# First o Scale Layout Progress



## ZGILBERT93 (Mar 16, 2012)

Here are some updates from my layout after moving into our new house in September. Surprisingly my wife is all about it. She enjoys the detail work and small figures. Handling a lot of the painting and textures. Not only are we making progress on the table itself but the basement area in general to make it an enjoyable area to hang out in. 

Here are some highlighted timeline points. 
Table reassembled from storage. Track and wiring laid. Ballast added to outside main line. Basement dryloked and all moisture issues removed. TMCC parts that were missing have been acquired and is now fully operational. Scenery near for our coal region area is now under works.
Hope you all enjoy!


----------



## Mark VerMurlen (Aug 15, 2015)

Looking good! Congratulations on the progress!


----------



## sjm9911 (Dec 20, 2012)

Nice!


----------



## Magic (Jan 28, 2014)

Looking good so far, keep us posted as you go.

Magic


----------



## BigGRacing (Sep 25, 2020)

I can’t get over the size of those old power packs, yet they are still working after all these years. Looking good !


----------



## flyboy2610 (Jan 20, 2010)

Nice work!


----------



## ZGILBERT93 (Mar 16, 2012)

BigGRacing said:


> I can’t get over the size of those old power packs, yet they are still working after all these years. Looking good !


Yeah it’s a ton equipment...literally. My great Uncle passed away over 15 years ago and left behind a double decker 4x8 layout. I lived next door so as a kid I was over every day to play with most of this equipment. Most of the stuff was divided up between all nieces and nephews with everyone taking most of the newer TMCC trains at the time. I took most of the older conventional locomotives along with the ZW and TMCC controls.

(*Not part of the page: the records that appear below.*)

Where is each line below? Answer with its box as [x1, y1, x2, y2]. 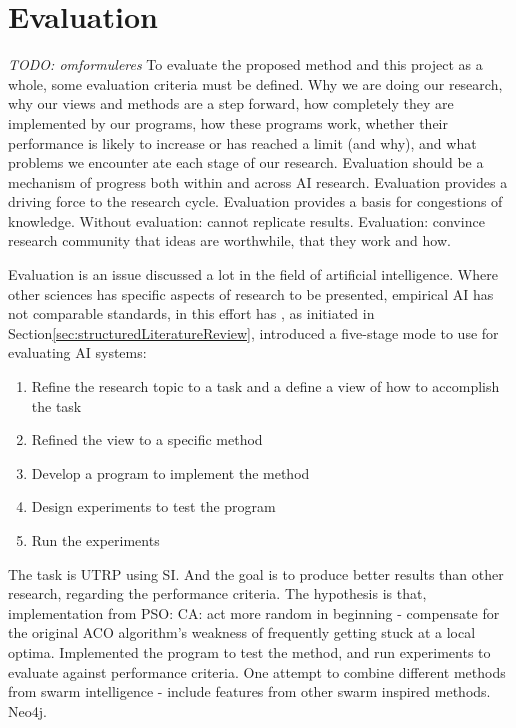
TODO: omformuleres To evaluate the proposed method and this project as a [8, 54, 483, 75]
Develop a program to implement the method [31, 462, 310, 483]
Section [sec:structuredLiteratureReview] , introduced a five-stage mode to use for [8, 322, 499, 343]
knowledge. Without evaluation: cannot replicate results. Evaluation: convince [8, 210, 485, 231]
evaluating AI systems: [8, 342, 147, 363]
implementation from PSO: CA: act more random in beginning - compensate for [8, 602, 500, 623]
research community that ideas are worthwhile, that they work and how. [8, 230, 451, 251]
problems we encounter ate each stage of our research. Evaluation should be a [8, 152, 484, 173]
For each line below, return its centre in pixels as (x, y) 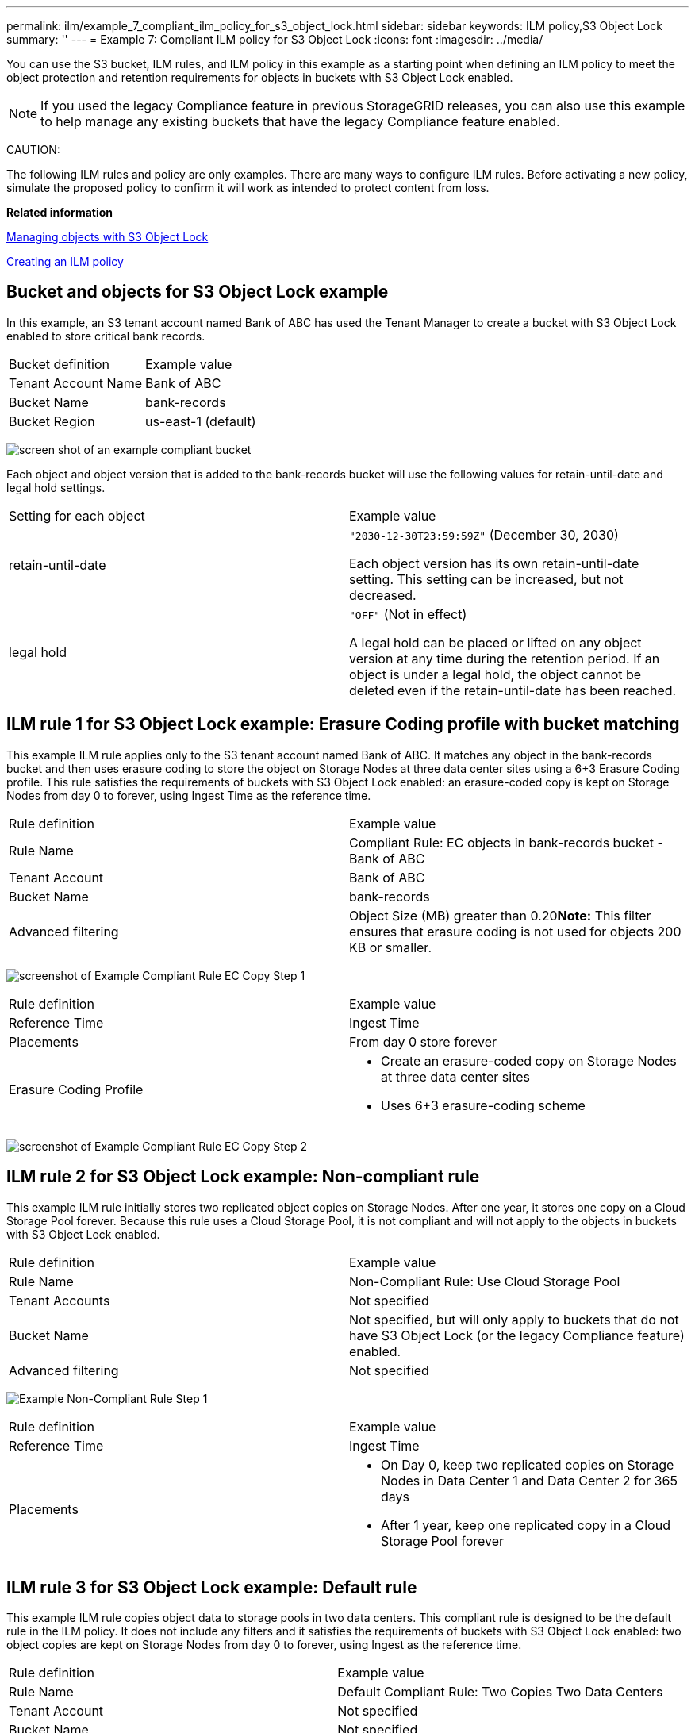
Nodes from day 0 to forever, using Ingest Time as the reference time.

It’s unfortunate because most of the equipment everyone else took is either still in their boxes buried in their house, lost, or sold. Im the only one out of 7 kids that got these trains on track where they belong.


----------



## ZGILBERT93 (Mar 16, 2012)

Progress report before the new year. Stopping by the local hobby shop to pick up some more Woodland Scenic supplies. Lighter turf along with tan turf and some more scenic cement. Currently laid down my other hill along with some rough sketching of my road and pond. My leds arrived today to start wiring my boarding station and houses.


----------



## ZGILBERT93 (Mar 16, 2012)

Picked up some new blends today and will be working on scenery tomorrow. Happy new year!


----------



## ZGILBERT93 (Mar 16, 2012)




----------



## Stumpy (Mar 19, 2013)

Excellent terraforming.


----------



## ZGILBERT93 (Mar 16, 2012)

Accessory terminal block installed today to supply power to my switches and lights.


----------



## ZGILBERT93 (Mar 16, 2012)

It’s been a while. Progress was slow but we’ve been moving forward. Basement gets slightly to the uncomfortable level during winter. Working on a secondary heat source come next winter. But here’s where we are at! Enjoy!


----------



## Big Ed (Jun 16, 2009)

Looking good.  
Need a barn for the cows with a gate put in to the fence?
What switch/turnout are you using?
Those cinder blocks are a PIA to paint huh? What are you using a brush or roller? Spraying it?


----------



## Lehigh74 (Sep 25, 2015)

Coming along nicely. I don't feel sorry for you with the slightly uncomfortable basement. My layout is in the attic and it gets completely uncomfortable. I use a 1350 watt electric space heater to warm things up.


----------



## ZGILBERT93 (Mar 16, 2012)

Big Ed said:


> Looking good.
> Need a barn for the cows with a gate put in to the fence?
> What switch/turnout are you using?
> Those cinder blocks are a PIA to paint huh? What are you using a brush or roller? Spraying it?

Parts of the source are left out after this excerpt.